**Task item:** Look through the material and copy each line holding "that".

------ Exercise input ------

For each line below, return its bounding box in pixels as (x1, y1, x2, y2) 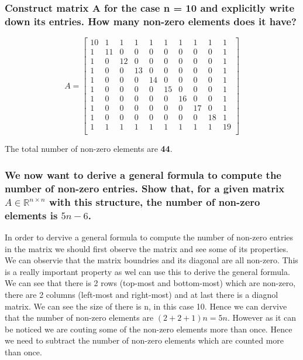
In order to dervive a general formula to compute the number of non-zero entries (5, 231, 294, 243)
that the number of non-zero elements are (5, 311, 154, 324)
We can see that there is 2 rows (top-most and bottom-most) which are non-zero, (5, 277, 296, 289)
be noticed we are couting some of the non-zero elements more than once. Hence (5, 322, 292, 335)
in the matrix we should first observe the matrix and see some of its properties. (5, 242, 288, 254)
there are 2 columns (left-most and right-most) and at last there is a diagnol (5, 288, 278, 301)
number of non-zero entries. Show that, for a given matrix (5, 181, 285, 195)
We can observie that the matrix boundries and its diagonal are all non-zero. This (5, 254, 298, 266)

------
------ Exercise input ------

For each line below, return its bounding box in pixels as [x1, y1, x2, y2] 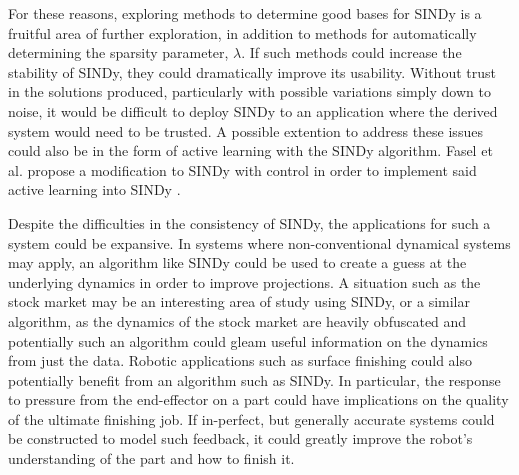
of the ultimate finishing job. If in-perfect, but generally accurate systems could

------
------ Exercise input ------

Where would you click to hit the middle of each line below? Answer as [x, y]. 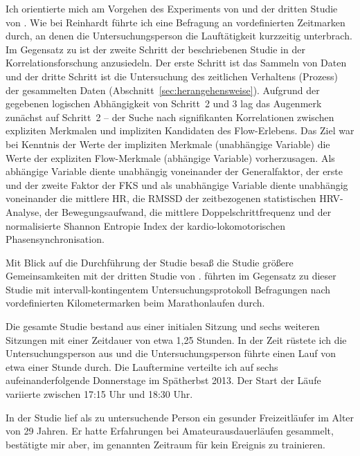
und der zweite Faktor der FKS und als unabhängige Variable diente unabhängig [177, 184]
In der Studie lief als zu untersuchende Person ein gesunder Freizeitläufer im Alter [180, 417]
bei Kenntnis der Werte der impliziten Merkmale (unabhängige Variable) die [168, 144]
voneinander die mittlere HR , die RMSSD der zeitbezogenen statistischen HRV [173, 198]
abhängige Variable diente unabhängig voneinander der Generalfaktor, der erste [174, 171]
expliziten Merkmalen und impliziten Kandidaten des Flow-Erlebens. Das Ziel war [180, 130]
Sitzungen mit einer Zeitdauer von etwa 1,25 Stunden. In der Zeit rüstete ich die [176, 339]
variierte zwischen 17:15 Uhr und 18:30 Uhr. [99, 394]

------

**Exercise answer:**
that the number of non-zero elements are (5, 311, 154, 324)
We can see that there is 2 rows (top-most and bottom-most) which are non-zero, (5, 277, 296, 289)
number of non-zero entries. Show that, for a given matrix (5, 181, 285, 195)
We can observie that the matrix boundries and its diagonal are all non-zero. This (5, 254, 298, 266)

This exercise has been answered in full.